Ben Farmer, author of the forthcoming debut novel Evangeline, will appear on the Virginia Festival of Book in Charlotttesville on Friday, March 19. Ben will participate in a panel discussion ("True Stories of Fact and Fiction") at the Central JRML Library at 2pm.
Inspired by Longfellow's eponymously titled epic poem, Ben Farmer's Evangeline is both a sweeping love story and harrowing journey from Nova Scotia in Canada to New Orleans in pre-revolutionary America. As the British drove the French out of mid-eighteenth century Acadia (present-day Nova Scotia), the beautiful seventeen-year-old Evangeline Bellefontaine is torn by British soldiers from her fiancé, Gabriel Lajeunesse, on the eve of their wedding. Heartbroken but determined, Evangeline—along with illegal trapper Bernard Arseneau and priest Felician Abadie—sets out on an extraordinary ten-year journey to the French-Spanish colony of Louisiana to seek her long-lost love.

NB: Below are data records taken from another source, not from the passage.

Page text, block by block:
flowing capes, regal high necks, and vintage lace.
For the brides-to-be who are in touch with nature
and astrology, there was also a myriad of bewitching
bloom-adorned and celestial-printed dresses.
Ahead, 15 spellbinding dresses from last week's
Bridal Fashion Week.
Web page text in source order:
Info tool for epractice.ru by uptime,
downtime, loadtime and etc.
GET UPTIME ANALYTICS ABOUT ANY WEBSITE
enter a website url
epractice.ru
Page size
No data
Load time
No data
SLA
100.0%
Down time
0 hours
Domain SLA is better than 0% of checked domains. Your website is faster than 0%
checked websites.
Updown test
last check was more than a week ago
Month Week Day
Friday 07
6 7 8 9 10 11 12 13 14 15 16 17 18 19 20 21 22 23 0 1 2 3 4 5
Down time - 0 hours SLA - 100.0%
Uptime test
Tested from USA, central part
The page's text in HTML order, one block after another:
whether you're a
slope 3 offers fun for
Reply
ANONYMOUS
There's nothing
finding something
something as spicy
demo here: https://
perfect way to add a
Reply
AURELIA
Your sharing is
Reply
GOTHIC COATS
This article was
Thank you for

Evangeline’s epic quest to find Gabriel brings her and her companions across North America’s colonial wilderness, through the French and Indian War, and into New Orleans’ rebellion against
Spanish rule. As they travel from Grand Pre, Nova Scotia in 1755 through Maryland, South Carolina, and eventually down into and through the swamps of Louisiana in 1769, it is the strengths and failings of Ben Farmer’s marvelously drawn characters that drive this grand tale, as they face adversity in a world of exile and war.

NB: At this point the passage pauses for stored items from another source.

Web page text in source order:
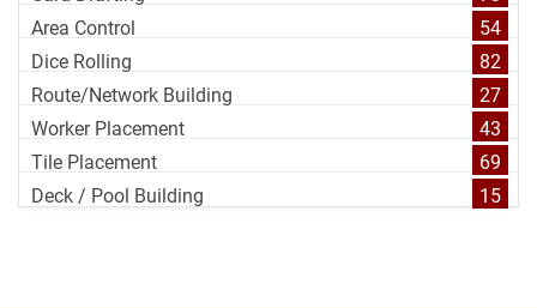
Area Control
54
Dice Rolling
82
Route/Network Building
27
Worker Placement
43
Tile Placement
69
Deck / Pool Building
15
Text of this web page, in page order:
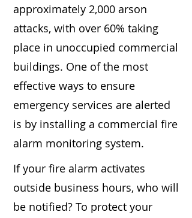
approximately 2,000 arson
attacks, with over 60% taking
place in unoccupied commercial
buildings. One of the most
effective ways to ensure
emergency services are alerted
is by installing a commercial fire
alarm monitoring system.
If your fire alarm activates
outside business hours, who will
be notified? To protect your
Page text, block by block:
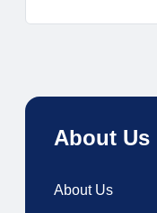
About Us
About Us
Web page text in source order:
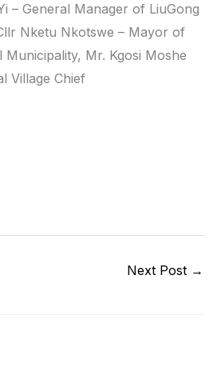
– General Manager of LiuGong
Nketu Nkotswe – Mayor of
Municipality, Mr. Kgosi Moshe
Village Chief
Next Post →
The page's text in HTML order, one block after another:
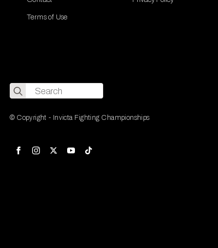
Terms of Use
Search
for:
© Copyright - Invicta Fighting Championships

Henry Wadsworth Longfellow published “Evangeline: A Tale of Acadie” in 1847 and it remains his most popular and enduring work. While author Ben Farmer faithfully incorporates the essential elements of the epic poem, Evangeline, the novel, emerges as magnificent work of narrative fiction - artfully blending history, romance, adventure with an unforgettable character portraits. It is truly a singular achievement - rich in detail and panoramic in scope.